Error CodeNameMeaning
-32012QueueFullRecipient has too many pending messages (default cap: 500)
-32013SenderThrottledYou have too many pending messages for this specific recipient (cap: 50)
-32014TenantQueueFullThe recipient's tenant has hit its total pending limit (cap: 10,000)

These are standard JSON-RPC errors. SDK error handlers catch them normally.

Abuse Protection

Offline delivery includes built-in rate limiting to prevent flooding:

LimitDefaultDescription
Per-target cap500Max pending messages for any single agent (configurable per agent)
Per-sender-per-target cap50Max pending from one sender to one recipient
Per-tenant cap10,000Total pending across all agents in a tenant
Drain rate10 msg/secMessages delivered to a reconnecting agent
TTL expiryDaily cronExpired messages are cleaned up and tasks marked failed

Agents can configure their own queue_max_pending and queue_ttl_seconds via the dashboard or API.

A2A Compliance

Offline delivery uses standard A2A task lifecycle states:

  • submitted — message queued, waiting for delivery (A2A: "received but not yet processing")
  • working — message delivered, agent is processing
  • completed / failed — agent responded or task expired

No new states, no new RPC methods.
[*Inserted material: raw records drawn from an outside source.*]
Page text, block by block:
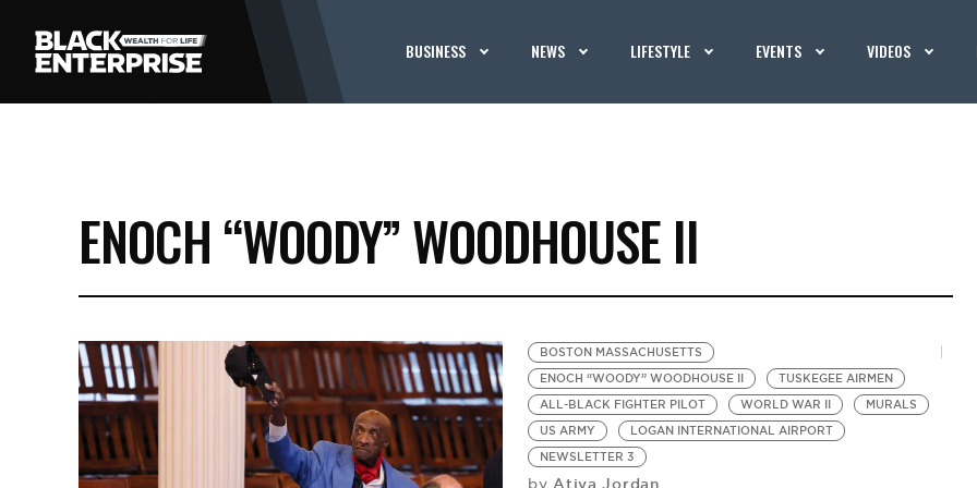
BUSINESS NEWS LIFESTYLE EVENTS VIDEOS
ENOCH “WOODY” WOODHOUSE II
BOSTON MASSACHUSETTS
ENOCH “WOODY” WOODHOUSE II
TUSKEGEE AIRMEN
ALL-BLACK FIGHTER PILOT
WORLD WAR II
MURALS
US ARMY
LOGAN INTERNATIONAL AIRPORT
NEWSLETTER 3
by Atiya Jordan
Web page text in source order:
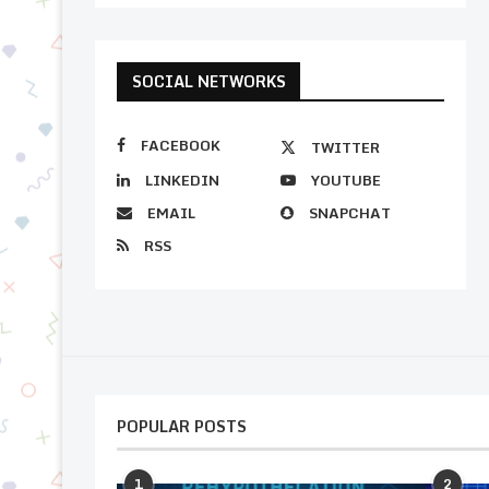
SOCIAL NETWORKS
FACEBOOK
TWITTER
LINKEDIN
YOUTUBE
EMAIL
SNAPCHAT
RSS
POPULAR POSTS
1 2
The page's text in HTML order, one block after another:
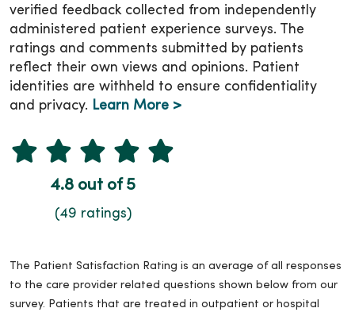
verified feedback collected from independently
administered patient experience surveys. The
ratings and comments submitted by patients
reflect their own views and opinions. Patient
identities are withheld to ensure confidentiality
and privacy. Learn More >
4.8 out of 5
(49 ratings)
The Patient Satisfaction Rating is an average of all responses
to the care provider related questions shown below from our
survey. Patients that are treated in outpatient or hospital
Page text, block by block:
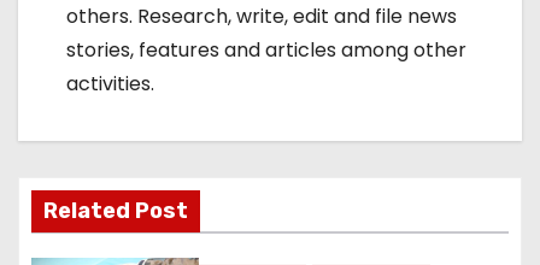
others. Research, write, edit and file news
stories, features and articles among other
activities.
Related Post
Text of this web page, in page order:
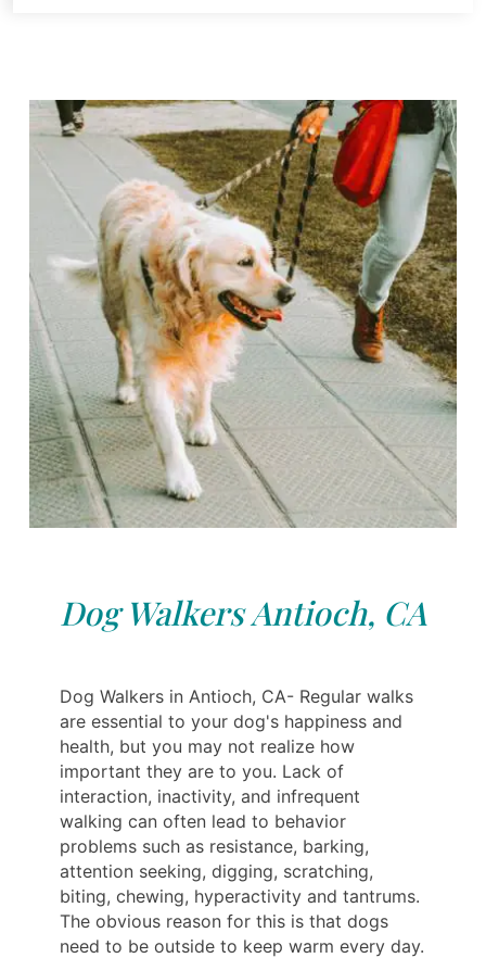
Dog Walkers Antioch, CA
Dog Walkers in Antioch, CA- Regular walks
are essential to your dog's happiness and
health, but you may not realize how
important they are to you. Lack of
interaction, inactivity, and infrequent
walking can often lead to behavior
problems such as resistance, barking,
attention seeking, digging, scratching,
biting, chewing, hyperactivity and tantrums.
The obvious reason for this is that dogs
need to be outside to keep warm every day.
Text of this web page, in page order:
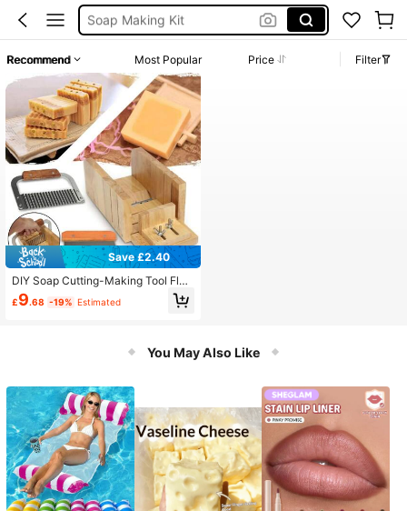
Soap Making Kit
Soap Making Set
Soap Cutter
Recommend Most Popular Price Filter
Save £2.40
DIY Soap Cutting-Making Tool Flo
wer Shaped Silicone Toast Soap M
old Wooden Soap Cutter
£9.68 -19% Estimated
You May Also Like
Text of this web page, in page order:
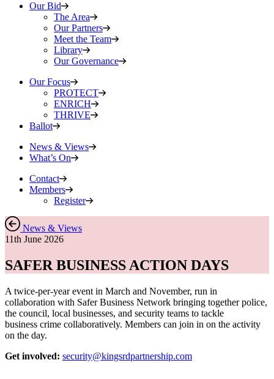
Our Bid
The Area
Our Partners
Meet the Team
Library
Our Governance
Our Focus
PROTECT
ENRICH
THRIVE
Ballot
News & Views
What’s On
Contact
Members
Register
News & Views
11th June 2026
SAFER BUSINESS ACTION DAYS
A twice-per-year event in March and November, run in
collaboration with Safer Business Network bringing together police,
the council, local businesses, and security teams to tackle
business crime collaboratively. Members can join in on the activity
on the day.
Get involved: security@kingsrdpartnership.com
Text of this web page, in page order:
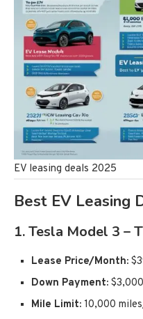
EV leasing deals 2025
Best EV Leasing
1.Tesla Model 3 –
Lease Price/Month:
Down Payment: $3,000
Mile Limit: 10,000
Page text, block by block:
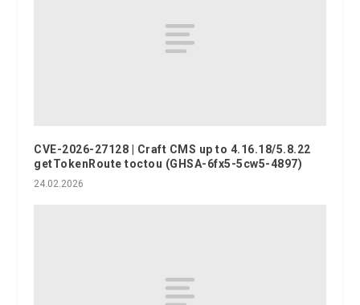
CVE-2026-27128 | Craft CMS up to 4.16.18/5.8.22
getTokenRoute toctou (GHSA-6fx5-5cw5-4897)
24.02.2026
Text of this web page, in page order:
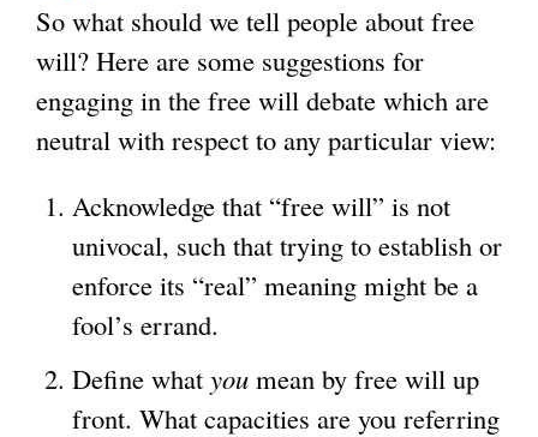
s
e
x
e
r
n
a
)
So what should we tell people about free
will? Here are some suggestions for
engaging in the free will debate which are
neutral with respect to any particular view:
Acknowledge that “free will” is not
univocal, such that trying to establish or
enforce its “real” meaning might be a
fool’s errand.
Define what you mean by free will up
front. What capacities are you referring
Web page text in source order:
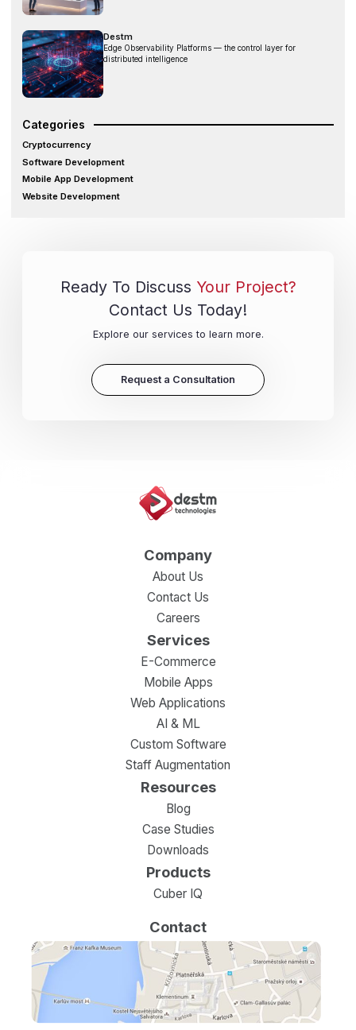
Destm
Edge Observability Platforms — the control layer for
distributed intelligence
Categories
Cryptocurrency
Software Development
Mobile App Development
Website Development
Ready To Discuss Your Project?
Contact Us Today!
Explore our services to learn more.
Request a Consultation
Company
About Us
Contact Us
Careers
Services
E-Commerce
Mobile Apps
Web Applications
AI & ML
Custom Software
Staff Augmentation
Resources
Blog
Case Studies
Downloads
Products
Cuber IQ
Contact
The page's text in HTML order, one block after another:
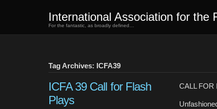
International Association for the
For the fantastic, as broadly defined…
Tag Archives: ICFA39
ICFA 39 Call for Flash
Plays
CALL FOR
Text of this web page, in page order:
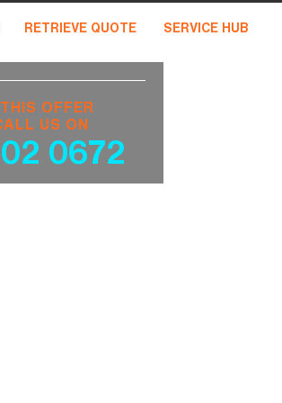
RETRIEVE QUOTE SERVICE HUB
OFFER
US ON
0672
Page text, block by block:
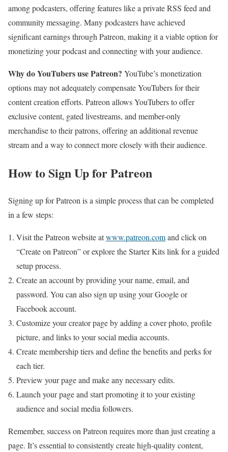
among podcasters, offering features like a private RSS feed and
community messaging. Many podcasters have achieved
significant earnings through Patreon, making it a viable option for
monetizing your podcast and connecting with your audience.
Why do YouTubers use Patreon? YouTube’s monetization
options may not adequately compensate YouTubers for their
content creation efforts. Patreon allows YouTubers to offer
exclusive content, gated livestreams, and member-only
merchandise to their patrons, offering an additional revenue
stream and a way to connect more closely with their audience.
How to Sign Up for Patreon
Signing up for Patreon is a simple process that can be completed
in a few steps:
Visit the Patreon website atwww.patreon.comand click on
“Create on Patreon” or explore the Starter Kits link for a guided
setup process.
Create an account by providing your name, email, and
password. You can also sign up using your Google or
Facebook account.
Customize your creator page by adding a cover photo, profile
picture, and links to your social media accounts.
Create membership tiers and define the benefits and perks for
each tier.
Preview your page and make any necessary edits.
Launch your page and start promoting it to your existing
audience and social media followers.
Remember, success on Patreon requires more than just creating a
page. It’s essential to consistently create high-quality content,

The submitted state was already defined in the A2A spec for exactly this purpose. SDKs that poll waitForTask already handle submitted correctly — they keep polling until a terminal state is reached.

Best Practices

  1. Set ttl: 0 for time-sensitive queries. "Are you free right now?" is useless after 20 minutes.
  2. Cancel tasks you no longer need. If you got your answer from another agent, cancel the pending task to save the recipient from processing a stale request.
  3. Use contextId to group related messages. When a late reply arrives for an old task, the sender can display it with context ("Reply to your earlier question").
  4. Don't add special handling for queued messages. Receiving agents get them as normal messages. The queue is transparent.

Per-Agent Configuration

Agents can customise their queue behaviour via the agents table:

ColumnDefaultDescription
queue_max_pending500Max pending messages before QueueFull errors
queue_ttl_seconds2,592,000 (30 days)How long pending messages survive before expiry

These can be set via the dashboard or the PATCH /api/agents/:id endpoint.